As a nation, we began by declaring “all men are created equal.” There was no mention of any exception to that rule in the Declaration of Independence. But we now practically read it “all men are created equal except Negroes.” If we are to accept this doctrine of race or class discrimination, what is to stop us in future from decreeing “all men are created equal except for Negroes, foreigners, Catholics, Jews,” or just “poor people”? That is the conclusion towards which the advocates of slavery are driving us. “Let each State mind its own business,” says Judge Douglas. “Why stir up trouble?” This is the complacent policy of indifference to evil, and that policy I cannot but hate.

I hate it because of the monstrous injustice of slavery itself.  I hate it because it deprives our Republic of its just influence in the world, enables the enemies of free institutions everywhere to taunt us as hypocrites, causes the real friends of freedom to doubt our sincerity, and especially because it forces so many good men among ourselves into an open war with the very fundamentals of civil liberty: denying the good faith of the Declaration of Independence and insisting that there is no right principle of action but self interest.

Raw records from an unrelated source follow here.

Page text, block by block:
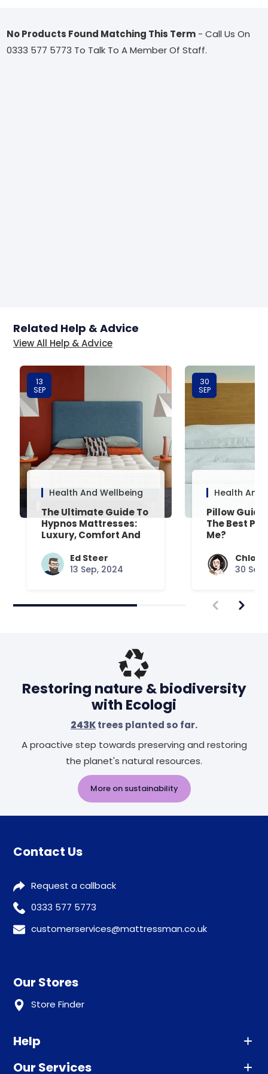
No Products Found Matching This Term - Call Us On
0333 577 5773 To Talk To A Member Of Staff.
Related Help & Advice
View All Help & Advice
13
SEP
Health And Wellbeing
The Ultimate Guide To
Hypnos Mattresses:
Luxury, Comfort And
Ed Steer
13 Sep, 2024
30
SEP
Health And
Pillow
The Best
Me?
Chloe
30 Sep,
Restoring nature & biodiversity
with Ecologi
243Ktrees planted so far.
A proactive step towards preserving and restoring
the planet's natural resources.
More on sustainability
Contact Us
Request a callback
0333 577 5773
customerservices@mattressman.co.uk
Our Stores
Store Finder
Help
Advice
Our Services

In his final words tonight, the Judge said that we can be “the terror of the world.”  I don’t think we want to be that. I think we would prefer to be the encouragement of the world: the proof that at last man is worthy to be free. But we shall provide no such encouragement unless we can establish our ability as a nation to live and grow, and we shall surely do neither if these States fail to remain united. There can be no distinction in the definition of liberty as between one section and another, one class and another, one race and another. A house divided itself cannot stand. This government cannot endure permanently half slave and half free.